The painter George Bacon depicts his circle at a speakeasy in a 1933 painting that had been hanging at a government building until now. Peggy Bacon shows the Whitney Studio Club drawing class in a frenzy while things are calmer in Mabel Dwight’s 1928 lithograph of the Weyhe Gallery.
Alfred Stieglitz’s modern art circle is represented in a pair of works by Marius de Zayas and Francis Picabia sharply critical of Stieglitz’s perceived lack of forward movement.
American art’s own Modern Breakthrough arose from Abstract Impressionism, so there are a couple of striking Hans Namuth photographs from the early 1950s—one of Jackson Pollock, Barnett Newman and Tony Smith at Betty Parsons’ gallery and another of Elaine and Willem de Kooning with one of his works (as if to show that she’s not the model for his jagged abstractions of women).
De Kooning is celebrated further in a Red Grooms work that literally breaks through the picture plane with the bicycling artist giving his abstracted woman a ride on his handlebars.
The idea of art judges reflects some other events currently at the museum, where the juried triennial Outwin Boochever Portrait Competition is on display. A Bill Witt shot of Hans Hoffman in his Provincetown studio in the Portraits of the World show hangs quite near a shot from the same session in a photography show called “In Mid-Sentence.”

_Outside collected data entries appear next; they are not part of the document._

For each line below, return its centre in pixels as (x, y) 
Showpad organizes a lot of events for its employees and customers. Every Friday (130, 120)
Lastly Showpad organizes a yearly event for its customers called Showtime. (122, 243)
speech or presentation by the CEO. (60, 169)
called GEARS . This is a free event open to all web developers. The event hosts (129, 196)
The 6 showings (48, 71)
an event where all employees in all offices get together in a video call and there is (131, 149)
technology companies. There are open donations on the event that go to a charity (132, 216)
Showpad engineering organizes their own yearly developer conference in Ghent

Portraits of the World: Denmark will hang through October. The Portrait Gallery established a connection with the lending Danish Museum of National History in Hillerød by offering in a return last winter a show of jazz portraits by Herman Leonard.
“We really hope that the art judges in the United States—the visitors to the gallery and the critics—will receive it positively,” Mette Skougaard, director of the lending museum said before the work was shipped.
Currently, to support the effort to contain the spread of COVID-19, all Smithsonian museums in Washington, D.C. and in New York City, as well as the National Zoo, are temporarily closed. Check listings for updates.“Portraits of the World: Denmark” is scheduled to remain on view through October 12, 2020 at the Smithsonian’s National Portrait Gallery in Washington D.C.